Documentation should include:

Description of what the program/library is supposed to do. What is it expected to be used for.

What is the user API, how does one use the the program/library - including tutorials and examples.

High level description of implementation strategy

What are the design decisions

What is the rationale/motivation for these decisions

Documentation should not include:

Implementation details. These should be in code itself. If the code is not obvious, then either the code should be changed or comments added.

Reference to any private implementation details.

Documentation prepration should be seen as an aid to building a coherent design rather than some afterthought to try and fix something that has been made over complicated in the first place.

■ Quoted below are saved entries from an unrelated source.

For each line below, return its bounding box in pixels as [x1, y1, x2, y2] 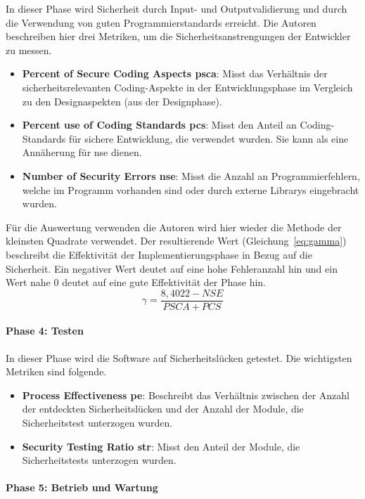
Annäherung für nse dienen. [22, 145, 142, 160]
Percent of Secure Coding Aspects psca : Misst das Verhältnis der [22, 66, 328, 81]
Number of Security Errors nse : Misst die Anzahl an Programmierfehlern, [22, 168, 360, 183]
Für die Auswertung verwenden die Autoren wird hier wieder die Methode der [6, 219, 342, 234]
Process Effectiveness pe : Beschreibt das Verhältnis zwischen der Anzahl [22, 387, 350, 402]
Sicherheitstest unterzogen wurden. [22, 415, 173, 429]
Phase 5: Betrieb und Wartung [6, 480, 158, 495]
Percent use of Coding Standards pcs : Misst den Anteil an [22, 117, 297, 132]
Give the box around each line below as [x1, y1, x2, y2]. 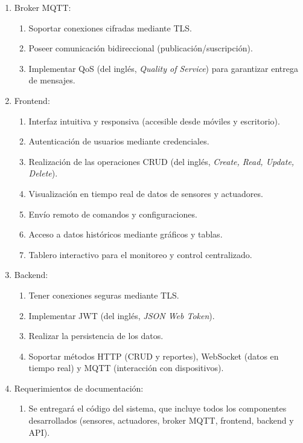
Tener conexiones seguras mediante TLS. [28, 288, 179, 301]
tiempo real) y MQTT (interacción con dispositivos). [28, 361, 224, 374]
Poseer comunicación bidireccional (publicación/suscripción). [28, 42, 253, 54]
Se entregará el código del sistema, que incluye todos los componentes [28, 402, 287, 415]
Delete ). [28, 167, 58, 179]
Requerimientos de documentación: [14, 381, 144, 394]
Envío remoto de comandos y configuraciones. [28, 207, 197, 220]
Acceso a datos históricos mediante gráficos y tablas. [28, 228, 223, 241]
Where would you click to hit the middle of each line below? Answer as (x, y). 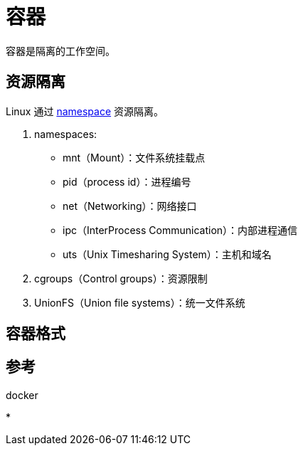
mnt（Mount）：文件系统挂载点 (134, 157)
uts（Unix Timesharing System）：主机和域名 (167, 254)
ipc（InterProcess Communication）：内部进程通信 (180, 230)
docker (22, 395)
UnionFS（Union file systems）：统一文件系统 (140, 302)
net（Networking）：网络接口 (130, 206)
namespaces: (66, 134)
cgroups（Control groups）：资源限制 (121, 278)
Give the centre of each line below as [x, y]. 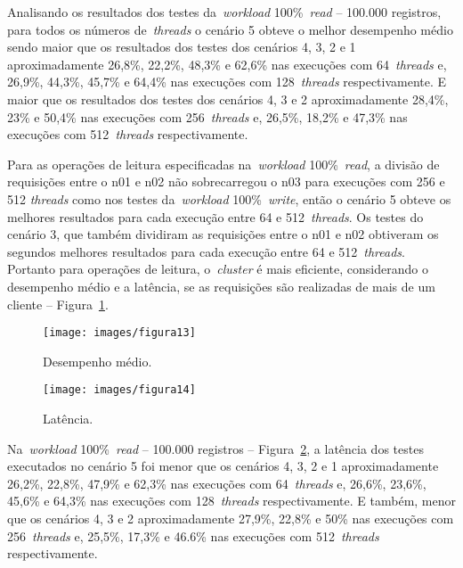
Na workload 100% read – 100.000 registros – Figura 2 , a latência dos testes [215, 448]
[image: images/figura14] [119, 390]
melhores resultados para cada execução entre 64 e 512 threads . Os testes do [215, 216]
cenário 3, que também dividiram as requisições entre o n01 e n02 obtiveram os [223, 234]
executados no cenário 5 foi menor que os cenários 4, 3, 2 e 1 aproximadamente [223, 466]
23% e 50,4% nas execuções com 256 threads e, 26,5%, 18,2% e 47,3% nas [207, 116]
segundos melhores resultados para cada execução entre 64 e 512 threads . [206, 251]
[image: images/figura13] [119, 333]
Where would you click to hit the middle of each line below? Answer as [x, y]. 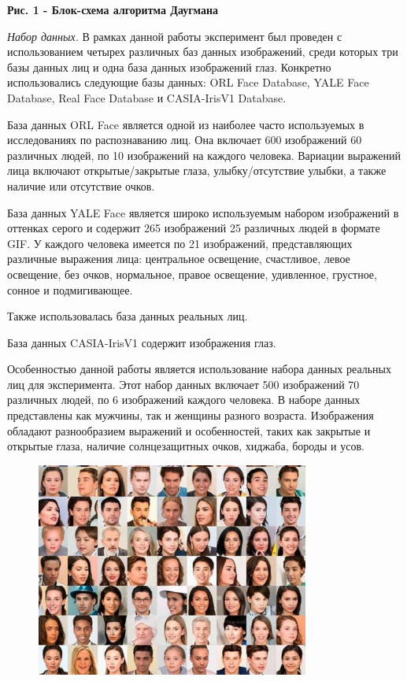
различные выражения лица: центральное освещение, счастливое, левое [179, 259]
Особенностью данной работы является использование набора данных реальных [199, 369]
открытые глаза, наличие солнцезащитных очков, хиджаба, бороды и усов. [186, 446]
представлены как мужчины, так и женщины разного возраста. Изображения [191, 415]
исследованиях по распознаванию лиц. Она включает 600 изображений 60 [185, 140]
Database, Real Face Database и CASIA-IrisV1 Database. [147, 97]
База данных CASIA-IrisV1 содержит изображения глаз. [142, 342]
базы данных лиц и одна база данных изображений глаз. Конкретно [169, 67]
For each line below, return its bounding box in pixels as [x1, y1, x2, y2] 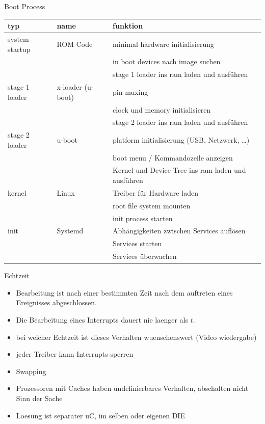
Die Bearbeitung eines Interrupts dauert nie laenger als [16, 314, 188, 325]
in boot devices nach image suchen [113, 56, 221, 67]
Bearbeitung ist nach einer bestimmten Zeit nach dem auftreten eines [16, 287, 233, 298]
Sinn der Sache [16, 392, 63, 403]
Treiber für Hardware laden [113, 187, 198, 198]
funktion [113, 20, 143, 31]
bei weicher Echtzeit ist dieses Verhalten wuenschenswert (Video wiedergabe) [16, 331, 257, 342]
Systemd [57, 225, 84, 236]
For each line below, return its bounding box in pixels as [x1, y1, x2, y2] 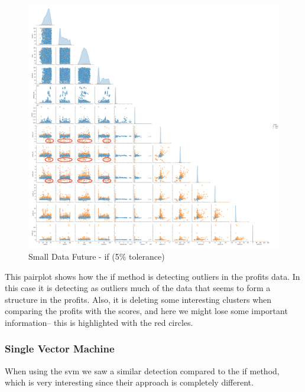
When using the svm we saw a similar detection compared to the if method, [5, 364, 280, 377]
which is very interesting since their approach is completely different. [5, 376, 254, 388]
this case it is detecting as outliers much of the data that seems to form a [5, 282, 271, 294]
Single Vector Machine [5, 341, 115, 356]
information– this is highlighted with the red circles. [5, 316, 193, 328]
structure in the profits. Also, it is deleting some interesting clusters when [5, 293, 272, 305]
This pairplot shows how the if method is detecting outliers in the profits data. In [5, 270, 300, 282]
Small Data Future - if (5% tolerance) [28, 250, 165, 262]

– reddit.com/r/cpp/, emphasis mine

Exhibit C

I very much despise the trend to write sharepoint or wiki/Confluence pages as a means for software documentation. I want my documentation to reside next to my source code, not at some obscure corporate URL.

Exhibit D

I find it hard to get people to write down anything. And if they do, they often times don’t put enough effort into it, like writing down some bullet points without context or screenshots without adding text. This is a personal and cultural problem at companies and in teams. A lot of people don’t know how to generate value from taking notes/documentation and aren’t good writers in general. I’m still thinking about how you can teach people what’s important when it comes to writing and when to take notes.

(…) Search is probably even more important than taking notes in the first place. I find myself searching through my notes multiple times a day, even if it’s something you can find at Google at the same speed. But my notes are mine, meaning I know what I can’t remember or in which form I need some piece of information. Sometimes, I write a long article about something and other times some bullet points are good enough. When I share my notes on a team/organization I try to make sure the context is clear. It’s a bit like code: it’s read by an order of magnitude more often than written/changed.

– Hacker News, trimmed, emphasis mine

Exhibit E

There are two main problems that documentation authors may have with API docs:

The generated API documentation lives in isolation, separate from the rest of your document content. This can lead to difficulties in maintaining a cohesive and integrated document that provides a holistic view of your product or service.

When trying to integrate API documentation with the rest of your content, manual editing is often required. However, often there is no ability to enhance autogenerated reference with manually written parts.

– API documentation | Writerside

Exhibit F

i keep detailed journals of every project i do, these days. partly because i’m so scattered lately that a project might sit for years so being able to pick up where i left off is the only way it will ever progress. but also because writing it down helps me think about it.

Exhibit G

Documentation is extraordinarily difficult to create. You need to anticipate the potential questions and answer them and anticipate all the potential perspectives and answer them from that perspective.

– Hacker News

Exhibit H

For fully-fledged documentation of a large (or small) software project, I’d definitely go with reST, most likely using Sphinx. (…) For a simple markup system use in things like forum comments, or marking up chat messages, the decision is trickier. Markdown is a good choice because more users would be familiar with it.

– reStructuredText vs. Markdown for technical documentation

Originally published on 2024-03-26.